## Records shown
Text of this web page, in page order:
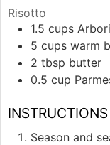
Risotto
1.5 cups
5 cups warm
2 tbsp butter
0.5 cup
INSTRUCTIONS
Season and
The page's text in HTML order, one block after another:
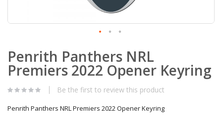
to
the
beginning
the
gallery
Penrith Panthers NRL
Premiers 2022 Opener Keyring
Be the first to review this product
Penrith Panthers NRL Premiers 2022 Opener Keyring
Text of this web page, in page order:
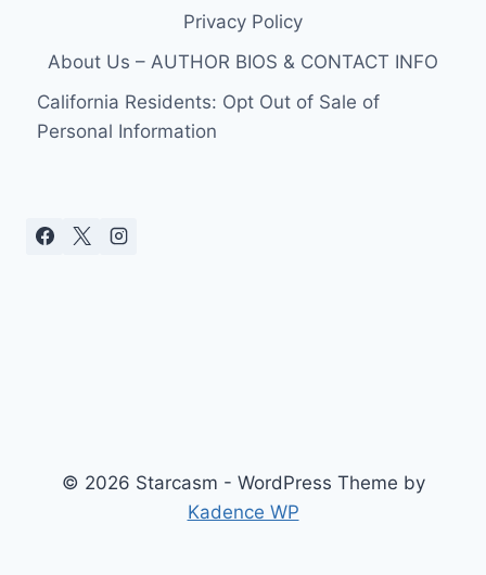
Privacy Policy
About Us – AUTHOR BIOS & CONTACT INFO
California Residents: Opt Out of Sale of
Personal Information
© 2026 Starcasm - WordPress Theme by
Kadence WP

## Requirement
Could you print all the entries exactly as they stand, with the pictures left out?

## Result of this exercise
Text of this web page, in page order:
Risotto
1.5 cups
5 cups warm
2 tbsp butter
0.5 cup
INSTRUCTIONS
Season and
The page's text in HTML order, one block after another:
to
the
beginning
the
gallery
Penrith Panthers NRL
Premiers 2022 Opener Keyring
Be the first to review this product
Penrith Panthers NRL Premiers 2022 Opener Keyring
Text of this web page, in page order:
Privacy Policy
About Us – AUTHOR BIOS & CONTACT INFO
California Residents: Opt Out of Sale of
Personal Information
© 2026 Starcasm - WordPress Theme by
Kadence WP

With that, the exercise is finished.